Wie im Vorfeld erwartet hat der Vorstand der Internet Corporation for Assigned Names and Numbers (ICANN) gestern, Donnerstag, im Rahmen des ICANN-Meetings in Paris beschlossen, dass es in Zukunft deutlich mehr Top-Level-Domains (TLDs) im Internet geben wird. Statt bisher 21 generischen TLDs sowie den länderspezifischen Domainendungen wird ein großes Spektrum an Wunschnamen erlaubt.
„Das Potenzial ist riesig. Das bedeutet völlig neue Möglichkeiten, wie sich Leute im Internet ausdrücken können“, meint Paul Towney, Präsident und CEO der ICANN. Der Sturm auf Neuland wird mit Sicherheit Städte-Domains wie .paris und .berlin bringen. Ein Antrag auf eine neue TLD dürfte aber nur wirklich etablierten Organisationen möglich sein.
„Die ICANN wird wahrscheinlich fordern, dass Bewerber nachweisen können, dass sie bereits ordentlich geschäftlich operieren“, meint Dirk Krischenowski, Gründer und Geschäftsführer von dotberlin.de, im Gespräch mit pressetext. Das sei bei früheren Antragsrunden so gewesen und auch diesmal werde wohl nicht jedes Individuum einfach nur mit einer Idee eine TLD beantragen können. Zumindest ein gutes Geschäftsmodell und ein solides technisches Konzept wären erforderlich, vermutet dotBERLIN. Auch finanzielle Hürden wird es geben, obgleich die ICANN dazu noch keine konkreten Angaben macht. „Derzeit ist das ein Lesen im Kaffeesatz“, mein Krischenowski.

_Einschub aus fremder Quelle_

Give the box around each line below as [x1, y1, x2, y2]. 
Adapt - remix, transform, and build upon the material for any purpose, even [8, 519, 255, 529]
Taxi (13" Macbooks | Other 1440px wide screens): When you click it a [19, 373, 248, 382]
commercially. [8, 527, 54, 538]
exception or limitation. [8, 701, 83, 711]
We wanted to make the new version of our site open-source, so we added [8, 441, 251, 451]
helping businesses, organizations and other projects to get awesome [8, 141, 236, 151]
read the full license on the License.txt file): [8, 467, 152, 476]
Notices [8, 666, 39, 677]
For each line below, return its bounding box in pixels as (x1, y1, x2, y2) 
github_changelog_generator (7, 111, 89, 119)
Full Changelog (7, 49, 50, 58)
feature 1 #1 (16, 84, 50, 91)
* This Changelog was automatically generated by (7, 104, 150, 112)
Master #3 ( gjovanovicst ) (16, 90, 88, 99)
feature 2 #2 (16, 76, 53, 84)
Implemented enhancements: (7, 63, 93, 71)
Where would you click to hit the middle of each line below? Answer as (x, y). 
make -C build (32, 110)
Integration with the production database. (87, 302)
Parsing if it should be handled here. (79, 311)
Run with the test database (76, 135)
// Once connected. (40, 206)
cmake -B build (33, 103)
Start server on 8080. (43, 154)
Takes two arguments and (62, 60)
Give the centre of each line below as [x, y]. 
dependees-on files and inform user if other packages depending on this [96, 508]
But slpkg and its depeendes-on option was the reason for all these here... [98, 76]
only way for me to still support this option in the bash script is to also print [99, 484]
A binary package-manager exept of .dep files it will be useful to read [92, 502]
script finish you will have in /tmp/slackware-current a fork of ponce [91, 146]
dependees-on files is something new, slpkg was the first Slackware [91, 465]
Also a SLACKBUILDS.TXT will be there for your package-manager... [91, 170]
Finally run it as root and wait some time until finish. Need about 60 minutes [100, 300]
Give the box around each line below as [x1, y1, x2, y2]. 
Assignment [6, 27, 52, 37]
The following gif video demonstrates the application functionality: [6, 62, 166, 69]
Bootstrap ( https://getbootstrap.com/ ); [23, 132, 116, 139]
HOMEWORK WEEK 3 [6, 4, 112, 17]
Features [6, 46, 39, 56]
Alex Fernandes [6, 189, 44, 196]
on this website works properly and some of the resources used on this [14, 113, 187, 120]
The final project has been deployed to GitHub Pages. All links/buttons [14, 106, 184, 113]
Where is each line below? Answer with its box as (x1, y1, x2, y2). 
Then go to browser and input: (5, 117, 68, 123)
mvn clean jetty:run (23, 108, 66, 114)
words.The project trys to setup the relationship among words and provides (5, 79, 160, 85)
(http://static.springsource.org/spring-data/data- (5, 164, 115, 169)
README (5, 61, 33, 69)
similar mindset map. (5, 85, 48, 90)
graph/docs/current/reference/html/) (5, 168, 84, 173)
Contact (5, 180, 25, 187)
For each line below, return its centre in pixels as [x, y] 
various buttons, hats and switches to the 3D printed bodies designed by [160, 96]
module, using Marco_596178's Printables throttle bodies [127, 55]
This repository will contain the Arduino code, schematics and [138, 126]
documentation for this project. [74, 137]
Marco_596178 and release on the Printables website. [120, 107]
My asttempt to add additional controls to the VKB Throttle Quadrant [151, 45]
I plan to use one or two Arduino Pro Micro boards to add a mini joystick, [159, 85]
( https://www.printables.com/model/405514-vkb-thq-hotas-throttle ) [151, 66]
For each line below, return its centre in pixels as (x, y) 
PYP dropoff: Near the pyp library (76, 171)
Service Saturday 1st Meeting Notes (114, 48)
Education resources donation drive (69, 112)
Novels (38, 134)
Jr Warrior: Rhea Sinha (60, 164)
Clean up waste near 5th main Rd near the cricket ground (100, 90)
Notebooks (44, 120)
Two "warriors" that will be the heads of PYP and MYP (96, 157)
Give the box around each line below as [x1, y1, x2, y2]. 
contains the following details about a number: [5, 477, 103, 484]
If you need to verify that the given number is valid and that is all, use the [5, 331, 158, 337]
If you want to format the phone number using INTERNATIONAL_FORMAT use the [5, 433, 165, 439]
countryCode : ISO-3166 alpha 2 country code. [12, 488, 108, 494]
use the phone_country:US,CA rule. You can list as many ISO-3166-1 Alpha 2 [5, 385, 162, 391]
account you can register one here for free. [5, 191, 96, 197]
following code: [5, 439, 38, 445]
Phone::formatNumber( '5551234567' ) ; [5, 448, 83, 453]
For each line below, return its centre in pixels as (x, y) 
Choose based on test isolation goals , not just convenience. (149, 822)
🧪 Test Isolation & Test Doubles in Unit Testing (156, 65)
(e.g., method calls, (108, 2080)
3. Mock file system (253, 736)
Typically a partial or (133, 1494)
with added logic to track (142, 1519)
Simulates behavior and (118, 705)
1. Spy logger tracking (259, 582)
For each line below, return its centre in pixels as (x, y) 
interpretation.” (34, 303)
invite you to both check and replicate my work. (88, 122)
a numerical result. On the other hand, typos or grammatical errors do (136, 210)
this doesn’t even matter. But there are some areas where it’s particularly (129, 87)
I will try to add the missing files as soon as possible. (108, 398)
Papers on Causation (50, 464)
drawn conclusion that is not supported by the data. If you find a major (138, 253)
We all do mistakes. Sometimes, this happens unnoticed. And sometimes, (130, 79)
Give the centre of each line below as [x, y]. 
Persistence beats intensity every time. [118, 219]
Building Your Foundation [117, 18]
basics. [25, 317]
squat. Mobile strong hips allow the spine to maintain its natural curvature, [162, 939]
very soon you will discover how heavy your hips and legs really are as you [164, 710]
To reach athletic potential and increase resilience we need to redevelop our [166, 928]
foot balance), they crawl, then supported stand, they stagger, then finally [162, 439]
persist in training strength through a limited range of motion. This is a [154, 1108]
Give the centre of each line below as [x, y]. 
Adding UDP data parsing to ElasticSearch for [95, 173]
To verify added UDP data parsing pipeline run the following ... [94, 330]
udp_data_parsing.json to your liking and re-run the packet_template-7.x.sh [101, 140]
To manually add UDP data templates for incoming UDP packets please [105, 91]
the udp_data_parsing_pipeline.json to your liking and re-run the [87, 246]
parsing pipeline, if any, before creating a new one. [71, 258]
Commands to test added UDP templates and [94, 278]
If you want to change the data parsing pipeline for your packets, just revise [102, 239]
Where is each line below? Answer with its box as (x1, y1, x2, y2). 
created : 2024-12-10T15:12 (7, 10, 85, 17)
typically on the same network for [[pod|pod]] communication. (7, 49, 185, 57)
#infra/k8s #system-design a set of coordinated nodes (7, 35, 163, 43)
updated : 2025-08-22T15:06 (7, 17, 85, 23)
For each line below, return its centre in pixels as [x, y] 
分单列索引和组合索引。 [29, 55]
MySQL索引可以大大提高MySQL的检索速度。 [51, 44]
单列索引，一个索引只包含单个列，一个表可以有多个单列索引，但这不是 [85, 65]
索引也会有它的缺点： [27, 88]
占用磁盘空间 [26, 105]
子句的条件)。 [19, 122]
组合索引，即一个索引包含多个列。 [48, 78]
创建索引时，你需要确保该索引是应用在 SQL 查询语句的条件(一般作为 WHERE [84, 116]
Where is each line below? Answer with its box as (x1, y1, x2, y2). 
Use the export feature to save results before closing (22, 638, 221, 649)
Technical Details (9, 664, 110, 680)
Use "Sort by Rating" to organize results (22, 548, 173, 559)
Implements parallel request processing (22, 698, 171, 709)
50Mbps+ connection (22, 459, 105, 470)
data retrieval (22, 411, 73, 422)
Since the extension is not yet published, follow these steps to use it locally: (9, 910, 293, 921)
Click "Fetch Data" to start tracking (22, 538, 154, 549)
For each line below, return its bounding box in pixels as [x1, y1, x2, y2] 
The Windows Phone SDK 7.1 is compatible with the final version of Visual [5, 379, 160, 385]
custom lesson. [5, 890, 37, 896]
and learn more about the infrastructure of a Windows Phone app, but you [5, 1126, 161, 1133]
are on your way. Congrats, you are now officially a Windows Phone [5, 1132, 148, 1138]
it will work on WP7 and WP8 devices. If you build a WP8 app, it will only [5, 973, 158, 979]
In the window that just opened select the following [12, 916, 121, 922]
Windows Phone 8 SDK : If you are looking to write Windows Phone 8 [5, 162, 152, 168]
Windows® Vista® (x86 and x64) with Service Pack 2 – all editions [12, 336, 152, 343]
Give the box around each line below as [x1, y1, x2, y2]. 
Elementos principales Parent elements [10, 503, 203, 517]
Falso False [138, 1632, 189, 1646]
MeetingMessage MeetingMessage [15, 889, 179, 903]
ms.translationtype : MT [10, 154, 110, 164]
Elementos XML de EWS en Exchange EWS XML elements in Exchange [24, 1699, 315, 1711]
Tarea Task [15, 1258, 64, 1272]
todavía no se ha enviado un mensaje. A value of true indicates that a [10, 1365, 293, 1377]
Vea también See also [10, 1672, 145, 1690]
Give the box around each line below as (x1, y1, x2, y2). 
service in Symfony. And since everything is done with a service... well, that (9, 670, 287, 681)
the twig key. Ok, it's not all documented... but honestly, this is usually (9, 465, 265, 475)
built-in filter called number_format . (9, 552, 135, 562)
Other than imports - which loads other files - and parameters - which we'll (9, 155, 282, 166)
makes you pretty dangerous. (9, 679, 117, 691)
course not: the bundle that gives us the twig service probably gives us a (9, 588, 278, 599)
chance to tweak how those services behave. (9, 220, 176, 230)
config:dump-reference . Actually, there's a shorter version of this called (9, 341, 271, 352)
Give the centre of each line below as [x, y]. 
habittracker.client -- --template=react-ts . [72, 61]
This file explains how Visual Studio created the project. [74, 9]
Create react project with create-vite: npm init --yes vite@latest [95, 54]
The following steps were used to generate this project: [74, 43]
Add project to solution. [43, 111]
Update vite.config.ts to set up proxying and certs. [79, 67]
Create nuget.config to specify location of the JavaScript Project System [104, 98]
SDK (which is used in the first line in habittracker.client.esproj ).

Denkbar seien Basiskosten für einen Antrag im Bereich von etwa 50.000 Dollar, mit Mehrkosten im Falle von Komplikationen.
Zu Streitfällen könnte es beispielsweise kommen, da Markennamen laut ICANN nicht automatisch geschützt werden, sondern ein Einspruchsprozess für Rechteinhaber vorgesehen ist. Geplant ist, dass grundsätzlich freie Zeichenketten im Rahmen gewisser technischer Einschränkungen als TLD beantragt werden können – .liebe oder .meinname steht hier nichts im Weg. Als anstößige empfundene Domainnamen sollen aber bei einer ICANN-unabhängigen Schlichtungsstelle beeinsprucht werden können. „Ein Schema der ICANN heißt Moral und öffentliche Ordnung“, meint Krischenowski. Demnach könnten auf diesem Weg neue Anträge für Pornodomains gekippt werden, ähnlich, wie es Anfang 2007 bei der Domain .xxx der Fall war. Gerade gegen politisch zu brisante TLDs wie beispielsweise .nazi soll die Einspruchsmöglichkeit eine Handhabe bieten, heißt es seitens der ICANN gegenüber pressetext.
Wie Anfang der Woche von nic.at-Gerschäftsführer Richard Wein gegenüber pressetext vorhergesagt, wurde in Paris noch keine finale Umsetzung für das Vergabeverfahren von Wunschdomains beschlossen. „Damit haben auch wir gerechnet, dass wohl noch neun Monate bis zum eigentlichen Start vergehen weden“, so Krischenowski. Der genaue Prozess soll der ICANN zufolge tatsächlich bis Anfang 2009 finalisiert werden, sodass voraussichtlich ab dem zweiten Quartal kommenden Jahres Anträge für neue TLDs angenommen werden können. „Dann werden wir unseren Antrag für .berlin auf jeden Fall stellen“, betont Krischenowski. Auch die Domainendung .paris dürfte früh beantragt werden, immerhin hat anlässlich des ICANN-Meetings Jean-Louis Missika, der stellvertretende Bürgermeister von Paris, die Unterstützung der Stadt für dotparis bekannt gegeben.